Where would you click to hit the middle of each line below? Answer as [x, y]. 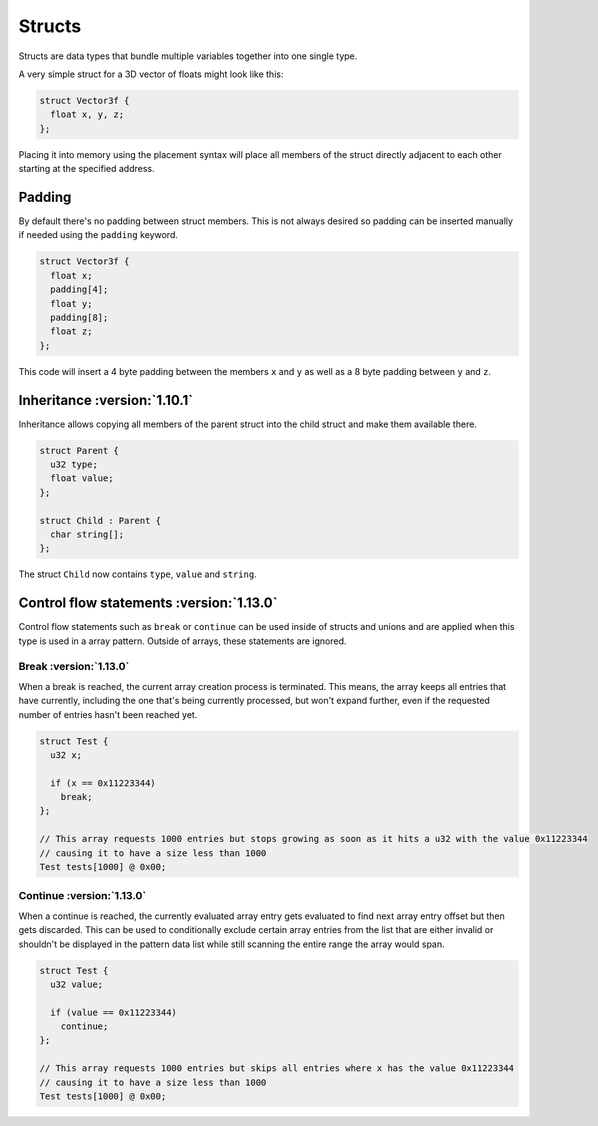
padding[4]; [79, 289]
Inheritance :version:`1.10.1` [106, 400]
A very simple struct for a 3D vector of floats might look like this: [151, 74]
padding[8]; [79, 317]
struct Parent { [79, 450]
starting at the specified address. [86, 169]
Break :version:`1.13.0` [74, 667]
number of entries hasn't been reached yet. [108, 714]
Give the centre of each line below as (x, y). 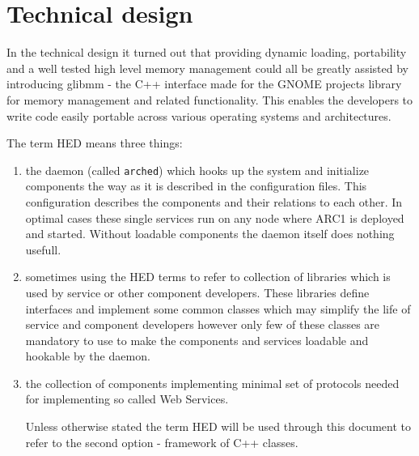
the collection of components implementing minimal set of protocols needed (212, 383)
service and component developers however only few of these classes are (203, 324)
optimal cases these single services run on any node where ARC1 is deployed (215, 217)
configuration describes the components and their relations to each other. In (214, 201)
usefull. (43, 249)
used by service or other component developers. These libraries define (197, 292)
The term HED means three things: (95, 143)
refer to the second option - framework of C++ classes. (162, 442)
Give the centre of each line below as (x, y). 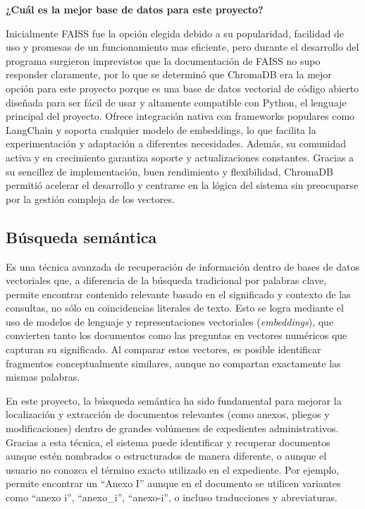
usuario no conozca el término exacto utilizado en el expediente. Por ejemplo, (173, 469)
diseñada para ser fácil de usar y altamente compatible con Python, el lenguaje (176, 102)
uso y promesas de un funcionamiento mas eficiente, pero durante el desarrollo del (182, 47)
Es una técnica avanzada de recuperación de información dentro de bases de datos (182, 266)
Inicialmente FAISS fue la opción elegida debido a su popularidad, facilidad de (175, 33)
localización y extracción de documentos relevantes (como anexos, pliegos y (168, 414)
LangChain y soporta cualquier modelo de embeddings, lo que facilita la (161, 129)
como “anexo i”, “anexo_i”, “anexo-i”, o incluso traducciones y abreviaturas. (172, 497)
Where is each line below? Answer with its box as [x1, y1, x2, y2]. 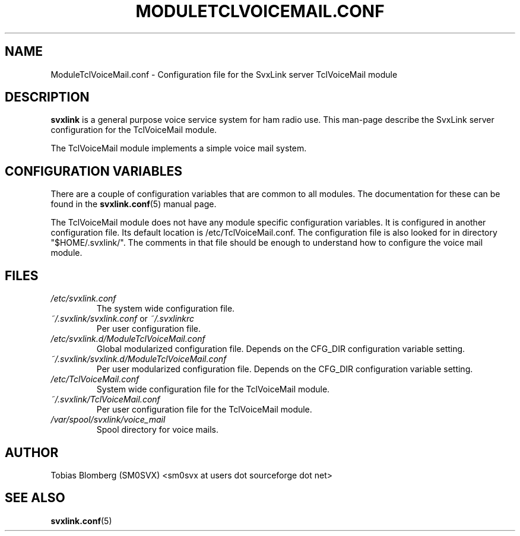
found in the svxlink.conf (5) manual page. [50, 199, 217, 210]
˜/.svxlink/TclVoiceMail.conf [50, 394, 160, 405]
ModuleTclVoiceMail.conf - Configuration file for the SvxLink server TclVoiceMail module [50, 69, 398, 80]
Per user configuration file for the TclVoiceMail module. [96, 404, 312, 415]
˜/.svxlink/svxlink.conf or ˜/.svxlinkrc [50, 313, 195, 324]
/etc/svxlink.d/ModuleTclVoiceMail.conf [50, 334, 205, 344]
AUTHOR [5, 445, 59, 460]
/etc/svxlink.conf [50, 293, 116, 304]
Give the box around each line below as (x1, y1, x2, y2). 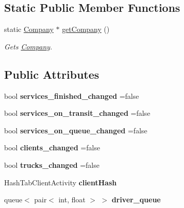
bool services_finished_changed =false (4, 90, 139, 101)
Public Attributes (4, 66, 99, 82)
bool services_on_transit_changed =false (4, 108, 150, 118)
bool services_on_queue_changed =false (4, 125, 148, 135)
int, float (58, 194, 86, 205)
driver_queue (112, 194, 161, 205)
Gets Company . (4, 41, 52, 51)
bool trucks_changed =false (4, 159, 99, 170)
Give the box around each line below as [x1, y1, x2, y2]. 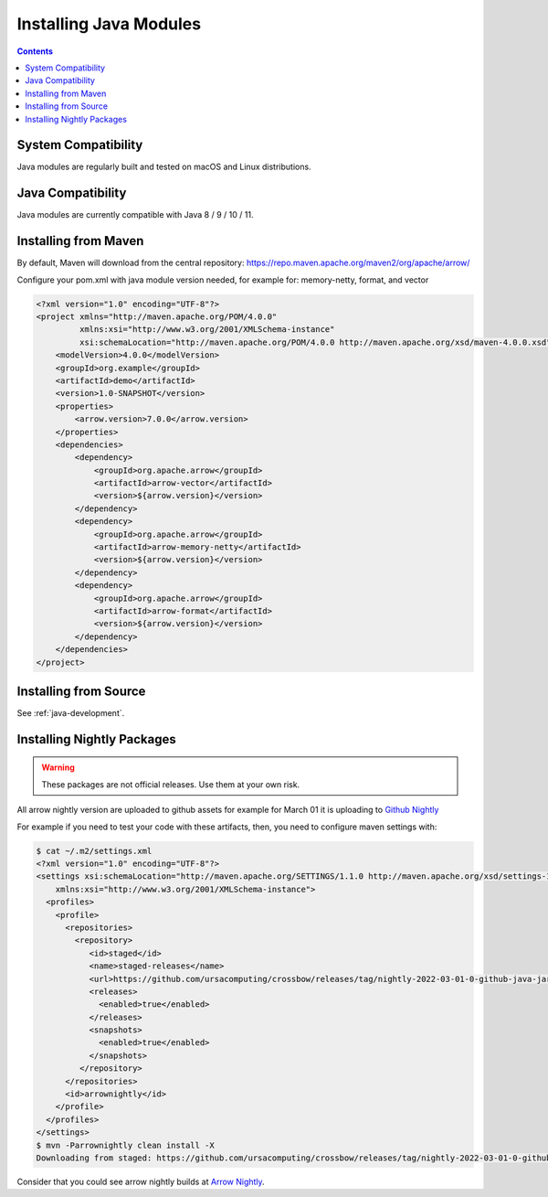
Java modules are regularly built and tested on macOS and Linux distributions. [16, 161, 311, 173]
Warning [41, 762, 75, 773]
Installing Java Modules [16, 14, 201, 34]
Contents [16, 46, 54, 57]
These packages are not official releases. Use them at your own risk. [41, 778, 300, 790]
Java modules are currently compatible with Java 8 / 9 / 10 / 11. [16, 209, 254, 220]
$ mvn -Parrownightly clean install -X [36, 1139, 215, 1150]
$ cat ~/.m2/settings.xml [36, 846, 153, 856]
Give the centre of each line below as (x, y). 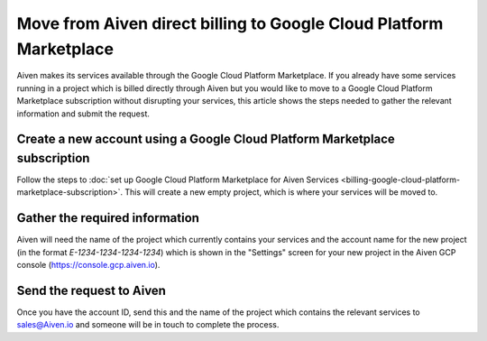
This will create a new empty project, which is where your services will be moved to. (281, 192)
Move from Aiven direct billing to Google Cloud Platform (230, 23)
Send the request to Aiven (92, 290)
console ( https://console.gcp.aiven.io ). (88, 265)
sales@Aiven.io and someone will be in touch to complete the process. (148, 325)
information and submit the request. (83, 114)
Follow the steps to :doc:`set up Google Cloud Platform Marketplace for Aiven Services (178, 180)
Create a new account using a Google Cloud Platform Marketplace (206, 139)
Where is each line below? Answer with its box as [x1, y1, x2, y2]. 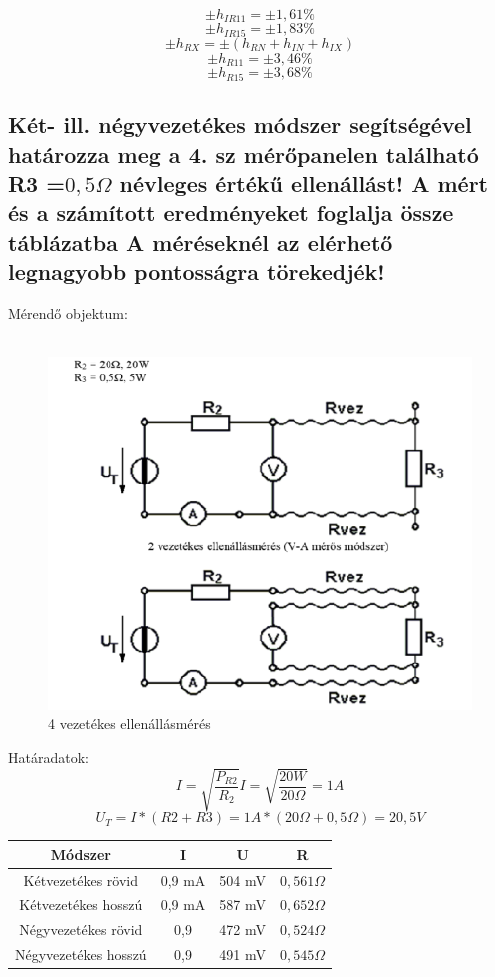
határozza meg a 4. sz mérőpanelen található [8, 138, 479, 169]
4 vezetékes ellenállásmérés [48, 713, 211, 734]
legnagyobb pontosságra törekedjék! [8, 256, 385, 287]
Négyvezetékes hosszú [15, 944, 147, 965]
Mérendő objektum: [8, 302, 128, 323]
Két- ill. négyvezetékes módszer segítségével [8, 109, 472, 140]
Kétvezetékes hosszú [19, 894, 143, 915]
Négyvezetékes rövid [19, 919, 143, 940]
__________________________________________________
◆ Work instructions ◆
In the listing above, find the line with "bool services_finished_changed =false" and the line with "Send the request to Aiven (92, 290)". Transcribe those two and everything between, exactly, leaving out pictures.

◆ Result of the task ◆
bool services_finished_changed =false (4, 90, 139, 101)
Public Attributes (4, 66, 99, 82)
bool services_on_transit_changed =false (4, 108, 150, 118)
bool services_on_queue_changed =false (4, 125, 148, 135)
int, float (58, 194, 86, 205)
driver_queue (112, 194, 161, 205)
Gets Company . (4, 41, 52, 51)
bool trucks_changed =false (4, 159, 99, 170)
Give the box around each line below as [x1, y1, x2, y2]. 
Java modules are regularly built and tested on macOS and Linux distributions. [16, 161, 311, 173]
Warning [41, 762, 75, 773]
Installing Java Modules [16, 14, 201, 34]
Contents [16, 46, 54, 57]
These packages are not official releases. Use them at your own risk. [41, 778, 300, 790]
Java modules are currently compatible with Java 8 / 9 / 10 / 11. [16, 209, 254, 220]
$ mvn -Parrownightly clean install -X [36, 1139, 215, 1150]
$ cat ~/.m2/settings.xml [36, 846, 153, 856]
Give the centre of each line below as (x, y). 
This will create a new empty project, which is where your services will be moved to. (281, 192)
Move from Aiven direct billing to Google Cloud Platform (230, 23)
Send the request to Aiven (92, 290)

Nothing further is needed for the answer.